10年目の告白
「あっ」
「頼む。帰れって言わないでくれる?」
「・・・大丈夫です。私も話がしたかったから」
「じゃあ手紙読んでくれたの?」
「読みました。でもあの時は全然信用してなくて、気持ちの悪い人だって思って破り捨てたんです。でもあの後ホントに離婚したし、あの時あなたが言ってた、えりちゃんって友達に出会ったりお母さんが犬飼ってミッキーって名付けたり・・・あなたは何者なんですか?ホントに未来から来たんですか?」
「未来から来たって言い方はふさわしくないかもしれない。精神だけ戻ってきたんだよね。そして俺は人生をやり直した。キミに会うために」
俺は手紙に書かなかった部分を彼女に話始めた。この後キミは渋谷で働くようになること。そしてその後吉原に行って俺と出会ったこと。
そして彼女と出会って1年間で話したことしたことを伝えた。ボーリングで罰ゲームをしたこと。部屋で線香花火をしたこと。旅行に行ったこと。ネイルの店を開くために頑張っていること。

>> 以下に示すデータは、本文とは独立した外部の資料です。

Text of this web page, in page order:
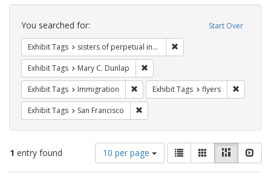
Search
Constraints Start Over
You searched for:
Exhibit Tags sisters of perpetual indulgence
Exhibit Tags Mary C. Dunlap
Exhibit Tags Immigration Remove constraint Exhibit Tags:
Exhibit Tags flyers
Exhibit Tags San Francisco
1 entry found
Number
of
results
10 per page
View
results
as:
List GalleryMasonry
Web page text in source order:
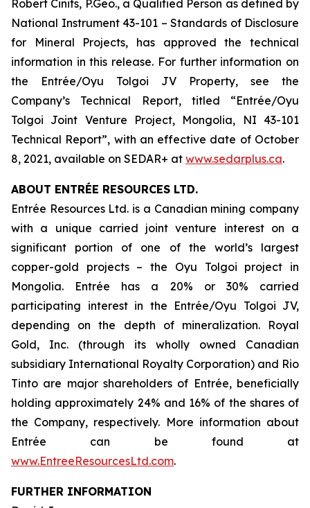
Robert Cinits, P.Geo., a Qualified Person as defined by
National Instrument 43-101 – Standards of Disclosure
for Mineral Projects, has approved the technical
information in this release. For further information on
the Entrée/Oyu Tolgoi JV Property, see the
Company’s Technical Report, titled “Entrée/Oyu
Tolgoi Joint Venture Project, Mongolia, NI 43-101
Technical Report”, with an effective date of October
8, 2021, available on SEDAR+ at www.sedarplus.ca.
ABOUT ENTRÉE RESOURCES LTD.
Entrée Resources Ltd. is a Canadian mining company
with a unique carried joint venture interest on a
significant portion of one of the world’s largest
copper-gold projects – the Oyu Tolgoi project in
Mongolia. Entrée has a 20% or 30% carried
participating interest in the Entrée/Oyu Tolgoi JV,
depending on the depth of mineralization. Royal
Gold, Inc. (through its wholly owned Canadian
subsidiary International Royalty Corporation) and Rio
Tinto are major shareholders of Entrée, beneficially
holding approximately 24% and 16% of the shares of
the Company, respectively. More information about
Entrée can be found at
www.EntreeResourcesLtd.com.
FURTHER INFORMATION
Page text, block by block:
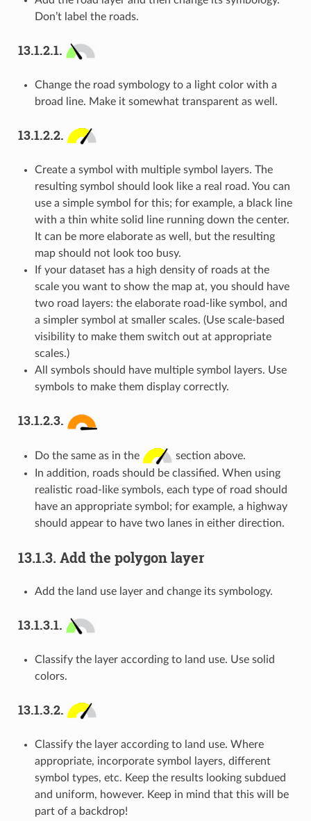
Don’t label the roads.
13.1.2.1.
Change the road symbology to a light color with a
broad line. Make it somewhat transparent as well.
13.1.2.2.
Create a symbol with multiple symbol layers. The
resulting symbol should look like a real road. You can
use a simple symbol for this; for example, a black line
with a thin white solid line running down the center.
It can be more elaborate as well, but the resulting
map should not look too busy.
If your dataset has a high density of roads at the
scale you want to show the map at, you should have
two road layers: the elaborate road-like symbol, and
a simpler symbol at smaller scales. (Use scale-based
visibility to make them switch out at appropriate
scales.)
All symbols should have multiple symbol layers. Use
symbols to make them display correctly.
13.1.2.3.
Do the same as in the
section above.
In addition, roads should be classified. When using
realistic road-like symbols, each type of road should
have an appropriate symbol; for example, a highway
should appear to have two lanes in either direction.
13.1.3. Add the polygon layer
Add the land use layer and change its symbology.
13.1.3.1.
Classify the layer according to land use. Use solid
colors.
13.1.3.2.
Classify the layer according to land use. Where
appropriate, incorporate symbol layers, different
symbol types, etc. Keep the results looking subdued
and uniform, however. Keep in mind that this will be
part of a backdrop!
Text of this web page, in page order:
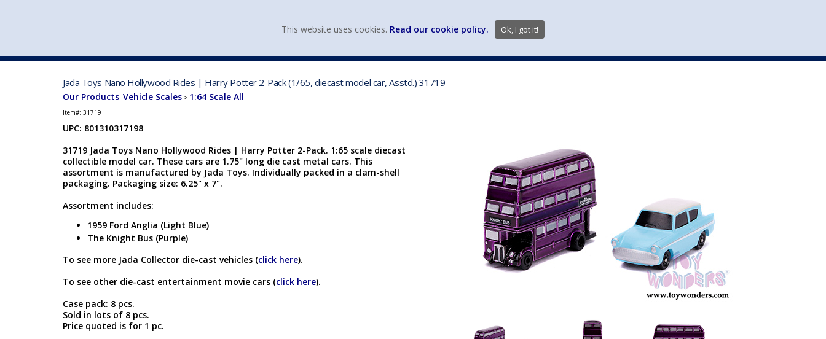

彼女は驚きながらも時より笑ったりうなずいたりしながら俺の話を聞いてくれた。そして「めぐが森本さんと仲良くなった理由がなんとなくわかります」って笑った。
俺は彼女に言った。
「めぐちゃんは俺のことまだ知らないし突然何を言うのかって思うかも知れないけど、俺はずっとめぐちゃんのこと待ってたんだよ。俺と付き合って欲しい。この店も辞めて欲しい。東京にも行かないで欲しい。俺が幸せにするから」
彼女はしばらく考えて言った。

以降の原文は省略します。